Real good price at $50

goHardDrive.com - Toshiba MQ03ABB200 2TB 5400RPM 16MB Cache (15mm) SATA 6.0Gb/s 2.5'' Mobile Hard Drive - 3 Year Warranty


----------



## tommage1 (Nov 6, 2008)

Antrom said:


> Recently my old Seagate 4TB just died and was replaced with Toshiba 2TB.
> 
> I bet this drive won't last 3 years = 3 year manufacture warranty
> 
> ...


That is a TREMENDOUS deal for those that want to stick with a 2.5" for a Bolt. I have purchased from goharddrive in the past (usually 3.5" drives), have not had any problems. Only thing I would amend is I THINK the 3 year warranty is through GHD. Though the drive itself has a 3 year manufacturer warranty manufacturer warranties usually start on manufacture date of the drive, not the date it is purchased. Not sure if this model is even manufactured anymore so the actual manufacturing date (and therefore the start of the 3 year MANUFACTURER warranty) could be awhile ago. However I do think GHD will provide the 3 years. Difference is GHD might not be able to replace with the same model drive if it does fail as it may no longer be in stock.


----------



## Doc Holiday (Dec 31, 2016)

As of 12/3/2020 this drive is still available for $49.99 on goHardDrive.com.
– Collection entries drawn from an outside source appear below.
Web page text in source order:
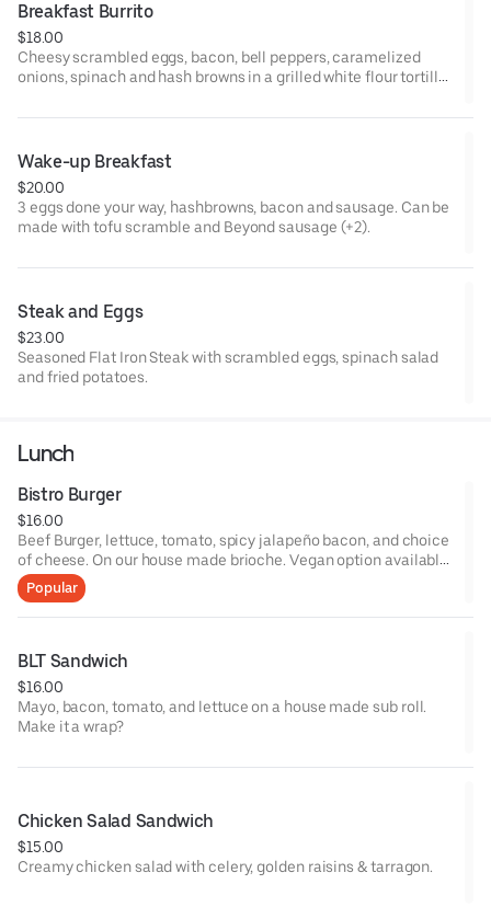
Breakfast Burrito
$18.00
Cheesy scrambled eggs, bacon, bell peppers, caramelized
onions, spinach and hash browns in a grilled white flour tortilla.
tofu scramble and Beyond sausage (+2).
Wake-up Breakfast
$20.00
3 eggs done your way, hashbrowns, bacon and sausage. Can be
made with tofu scramble and Beyond sausage (+2).
Steak and Eggs
$23.00
Seasoned Flat Iron Steak with scrambled eggs, spinach salad
and fried potatoes.
Lunch
Bistro Burger
$16.00
Beef Burger, lettuce, tomato, spicy jalapeño bacon, and choice
of cheese. On our house made brioche. Vegan option available
with Impossible burger on a pretzel bun (+2).
Popular
BLT Sandwich
$16.00
Mayo, bacon, tomato, and lettuce on a house made sub roll.
Make it a wrap?
Chicken Salad Sandwich
$15.00
Creamy chicken salad with celery, golden raisins & tarragon.

This Toshiba MQ03ABB200 worked well for me for almost 4 years to the day. This morning I found all four lights on the Tivo blinking. Upon reboot the drive had a nasty grind-clunk, grind-clunk, grind-cluck noise it made for about a minute before stopping all together. I checked the drive in Linux and it was recognized, but the partitions could not be found. Popped a new drive of the same model in the Tivo and it's back up and running.


----------



## MrDell (Jul 8, 2012)

Doc Holiday said:


> As of 12/3/2020 this drive is still available for $49.99 on goHardDrive.com. This Toshiba MQ03ABB200 worked well for me for almost 4 years to the day. This morning I found all four lights on the Tivo blinking. Upon reboot the drive had a nasty grind-clunk, grind-clunk, grind-cluck noise it made for about a minute before stopping all together. I checked the drive in Linux and it was recognized, but the partitions could not be found. Popped a new drive of the same model in the Tivo and it's back up and running.
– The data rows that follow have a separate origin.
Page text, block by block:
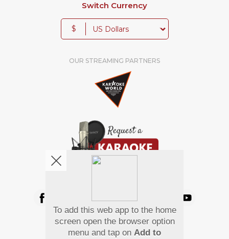
Switch Currency
$
OUR STREAMING PARTNERS
Pay Using
To add this web app to the home
screen open the browser option
menu and tap on Add to
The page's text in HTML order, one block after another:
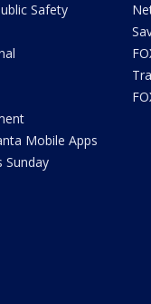
Safety
Mobile Apps
Sunday
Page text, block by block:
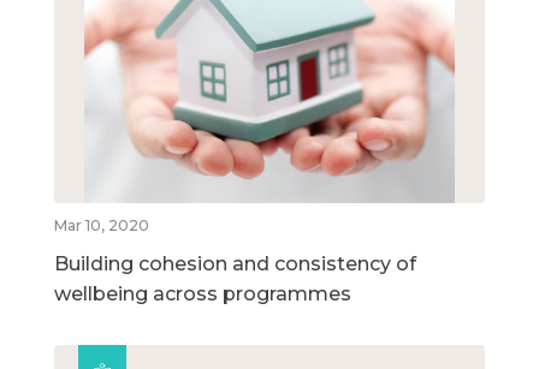
Mar 10, 2020
Building cohesion and consistency of
wellbeing across programmes
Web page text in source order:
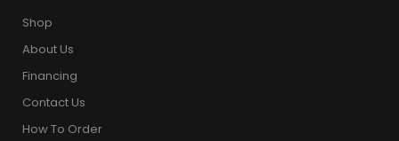
Shop
About Us
Financing
Contact Us
How To Order

Notice these Toshibas on Amazon also .... are you running TE4 on your tivo... read a few reports of boot up issues with TE4 with certain drives


----------



## Doc Holiday (Dec 31, 2016)

I am still on TE3. Haven't found TE4 compelling enough to make the transition yet.


----------



## MrDell (Jul 8, 2012)

Doc Holiday said:


> I am still on TE3. Haven't found TE4 compelling enough to make the transition yet.


Thanks for the information!


----------